Work to complete:
For every line in the records below that holds "samp", make a copy.
Data listing START
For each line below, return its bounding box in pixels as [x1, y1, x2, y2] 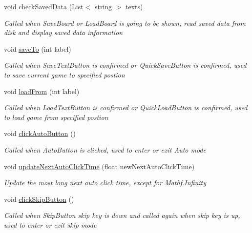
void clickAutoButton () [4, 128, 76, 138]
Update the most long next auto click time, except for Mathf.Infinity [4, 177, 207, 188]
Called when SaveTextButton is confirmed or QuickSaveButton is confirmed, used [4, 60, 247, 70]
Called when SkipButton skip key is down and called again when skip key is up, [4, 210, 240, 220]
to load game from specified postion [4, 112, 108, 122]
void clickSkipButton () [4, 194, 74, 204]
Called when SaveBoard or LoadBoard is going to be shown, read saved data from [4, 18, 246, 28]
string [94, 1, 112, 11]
Data listing END
Data listing START
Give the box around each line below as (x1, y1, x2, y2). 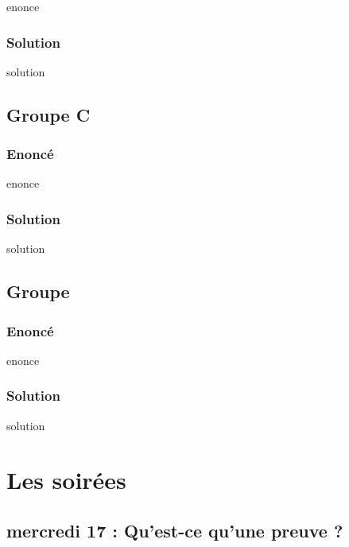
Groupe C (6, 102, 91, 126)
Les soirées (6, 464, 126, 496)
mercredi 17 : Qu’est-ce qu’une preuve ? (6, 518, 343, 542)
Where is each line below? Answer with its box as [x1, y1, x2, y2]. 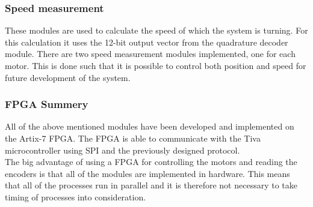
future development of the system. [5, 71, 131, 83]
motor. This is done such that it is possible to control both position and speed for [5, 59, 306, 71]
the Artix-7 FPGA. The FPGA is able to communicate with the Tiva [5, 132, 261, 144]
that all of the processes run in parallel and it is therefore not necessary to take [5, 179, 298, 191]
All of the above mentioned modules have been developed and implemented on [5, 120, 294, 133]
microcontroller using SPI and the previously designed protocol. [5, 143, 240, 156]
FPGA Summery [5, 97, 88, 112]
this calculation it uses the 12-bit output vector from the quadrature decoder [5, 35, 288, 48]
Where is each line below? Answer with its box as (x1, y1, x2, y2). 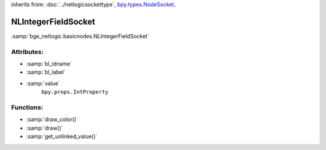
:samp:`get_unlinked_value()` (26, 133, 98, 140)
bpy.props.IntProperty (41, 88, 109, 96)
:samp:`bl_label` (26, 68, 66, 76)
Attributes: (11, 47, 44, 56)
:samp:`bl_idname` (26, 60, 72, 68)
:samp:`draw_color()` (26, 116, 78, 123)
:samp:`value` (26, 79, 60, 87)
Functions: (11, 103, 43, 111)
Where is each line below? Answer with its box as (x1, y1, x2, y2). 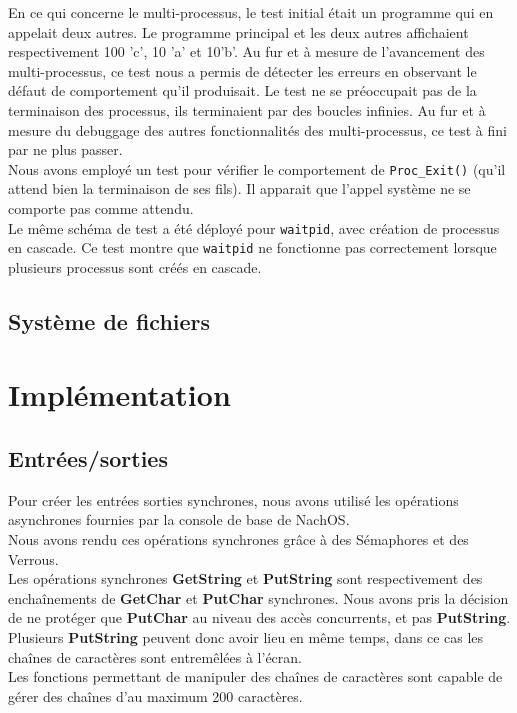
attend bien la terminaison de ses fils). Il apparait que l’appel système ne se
Data listing END
Data listing START
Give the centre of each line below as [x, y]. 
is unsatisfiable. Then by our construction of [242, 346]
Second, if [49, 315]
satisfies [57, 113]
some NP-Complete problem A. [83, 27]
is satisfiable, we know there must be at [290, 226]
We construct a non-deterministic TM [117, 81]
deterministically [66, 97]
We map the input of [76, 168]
Data listing END
Response for this exercise:
:samp:`get_unlinked_value()` (26, 133, 98, 140)
:samp:`bl_label` (26, 68, 66, 76)
:samp:`bl_idname` (26, 60, 72, 68)
:samp:`draw_color()` (26, 116, 78, 123)
:samp:`value` (26, 79, 60, 87)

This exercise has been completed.